President Trump Signs Right to Try Legislation Into Law

Yesterday, President Donald J. Trump signed the Right to Try bill into law. The House approved the bill last week and the Senate passed it last summer.

| 3 min read

The Right to Try legislation allows individuals to access investigational therapies outside of clinical trials without approval and consultation from the Food and Drug Administration (FDA).

The law applies to people who have been diagnosed with a life-threatening disease, exhausted approved treatment options, and are unable to participate in a clinical trial involving the investigational drug, as certified by a physician.
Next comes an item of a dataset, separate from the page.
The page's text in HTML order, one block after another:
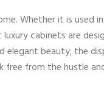
Whether it is used
cabinets are
elegant beauty; the
free from the hustle

The Cystic Fibrosis Foundation is disappointed by the passage of this legislation as it creates additional and undue risks for those seeking access to investigational therapies without addressing the primary access barriers to investigational therapies. Legitimate barriers to such access include a limited supply of the investigational therapy or other concerns from the manufacturer.

Specifically, the Right to Try law:

  • Allows unapproved therapies to be given to patients without FDA notification for up to one full year
  • Removes the FDA's consultation on dosing, route of administration, dosing schedule, and other important safety measures
  • Does not establish any standards for informed consent for patients accessing these therapies
  • Prohibits the FDA from halting access to an experimental therapy short of placing a clinical hold on all clinical research related to the therapy

We recognize and share the sense of urgency around developing new and effective treatments for cystic fibrosis and getting them into the hands of people with CF as quickly as possible. Unfortunately, the Right to Try law will not provide greater access to unapproved therapies in the CF drug development pipeline.

The FDA's current expanded access program, though imperfect, facilitates access to investigational therapies outside of clinical trials. Last year, the FDA approved more than 1,800 applications for people facing serious and life-threatening conditions. This is an important way to provide therapies not yet approved by the FDA to those with limited treatment options. The current process requires approval from a physician, the manufacturer, and the FDA.

The FDA approves more than 99 percent of expanded access requests and sometimes makes important dosing and safety improvements to the proposals, which the Right to Try law does not allow. The CF Foundation supports continued use of the FDA's existing expanded access process for people seeking to access investigational therapies.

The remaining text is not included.